**What the task requires**
Copy every record verbatim but exclude the pictures.

**Records supplied**
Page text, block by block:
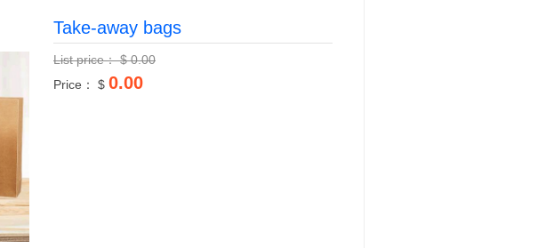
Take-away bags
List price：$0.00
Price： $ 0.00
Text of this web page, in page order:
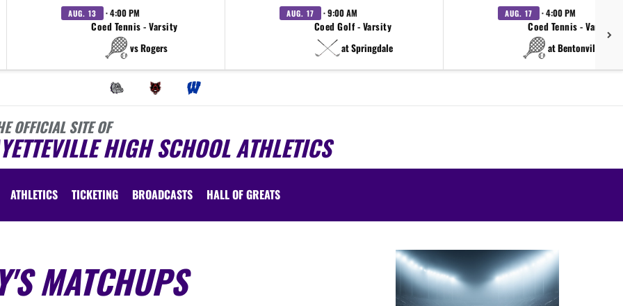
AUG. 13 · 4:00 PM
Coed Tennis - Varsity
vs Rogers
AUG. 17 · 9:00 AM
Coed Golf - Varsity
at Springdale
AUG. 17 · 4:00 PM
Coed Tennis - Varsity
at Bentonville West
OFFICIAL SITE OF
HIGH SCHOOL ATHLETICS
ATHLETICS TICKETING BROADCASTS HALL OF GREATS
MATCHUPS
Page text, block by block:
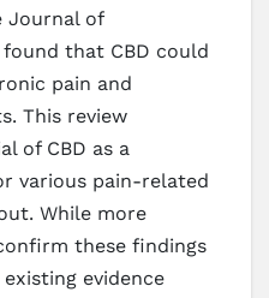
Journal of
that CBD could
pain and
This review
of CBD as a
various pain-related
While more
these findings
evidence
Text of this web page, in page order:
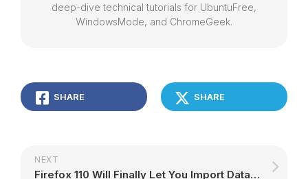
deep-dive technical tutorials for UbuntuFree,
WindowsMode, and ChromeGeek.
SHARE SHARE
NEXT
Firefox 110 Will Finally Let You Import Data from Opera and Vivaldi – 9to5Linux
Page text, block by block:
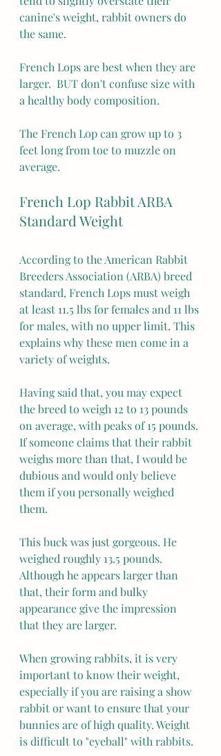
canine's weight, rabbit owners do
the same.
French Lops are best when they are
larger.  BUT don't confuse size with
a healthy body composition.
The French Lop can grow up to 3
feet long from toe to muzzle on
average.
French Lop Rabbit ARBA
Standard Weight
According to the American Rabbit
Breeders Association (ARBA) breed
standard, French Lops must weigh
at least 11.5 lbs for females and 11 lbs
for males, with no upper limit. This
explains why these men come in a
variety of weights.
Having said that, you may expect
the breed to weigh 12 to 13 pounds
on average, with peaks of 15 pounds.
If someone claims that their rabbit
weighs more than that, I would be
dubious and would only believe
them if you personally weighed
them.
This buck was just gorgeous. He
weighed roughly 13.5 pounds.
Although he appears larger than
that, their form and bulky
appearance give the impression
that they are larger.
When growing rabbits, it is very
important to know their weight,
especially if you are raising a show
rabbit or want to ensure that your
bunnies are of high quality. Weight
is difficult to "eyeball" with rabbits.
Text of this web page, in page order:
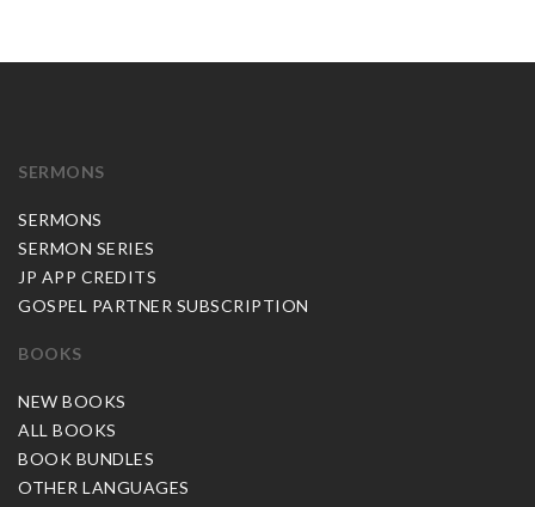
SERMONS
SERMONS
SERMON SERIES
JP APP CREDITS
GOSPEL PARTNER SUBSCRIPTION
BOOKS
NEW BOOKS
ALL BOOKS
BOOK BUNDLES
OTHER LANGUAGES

**Reply to the task**
Page text, block by block:
Take-away bags
List price：$0.00
Price： $ 0.00
Text of this web page, in page order:
AUG. 13 · 4:00 PM
Coed Tennis - Varsity
vs Rogers
AUG. 17 · 9:00 AM
Coed Golf - Varsity
at Springdale
AUG. 17 · 4:00 PM
Coed Tennis - Varsity
at Bentonville West
OFFICIAL SITE OF
HIGH SCHOOL ATHLETICS
ATHLETICS TICKETING BROADCASTS HALL OF GREATS
MATCHUPS
Page text, block by block:
Journal of
that CBD could
pain and
This review
of CBD as a
various pain-related
While more
these findings
evidence
Text of this web page, in page order:
deep-dive technical tutorials for UbuntuFree,
WindowsMode, and ChromeGeek.
SHARE SHARE
NEXT
Firefox 110 Will Finally Let You Import Data from Opera and Vivaldi – 9to5Linux
Page text, block by block:
canine's weight, rabbit owners do
the same.
French Lops are best when they are
larger.  BUT don't confuse size with
a healthy body composition.
The French Lop can grow up to 3
feet long from toe to muzzle on
average.
French Lop Rabbit ARBA
Standard Weight
According to the American Rabbit
Breeders Association (ARBA) breed
standard, French Lops must weigh
at least 11.5 lbs for females and 11 lbs
for males, with no upper limit. This
explains why these men come in a
variety of weights.
Having said that, you may expect
the breed to weigh 12 to 13 pounds
on average, with peaks of 15 pounds.
If someone claims that their rabbit
weighs more than that, I would be
dubious and would only believe
them if you personally weighed
them.
This buck was just gorgeous. He
weighed roughly 13.5 pounds.
Although he appears larger than
that, their form and bulky
appearance give the impression
that they are larger.
When growing rabbits, it is very
important to know their weight,
especially if you are raising a show
rabbit or want to ensure that your
bunnies are of high quality. Weight
is difficult to "eyeball" with rabbits.
Text of this web page, in page order:
SERMONS
SERMONS
SERMON SERIES
JP APP CREDITS
GOSPEL PARTNER SUBSCRIPTION
BOOKS
NEW BOOKS
ALL BOOKS
BOOK BUNDLES
OTHER LANGUAGES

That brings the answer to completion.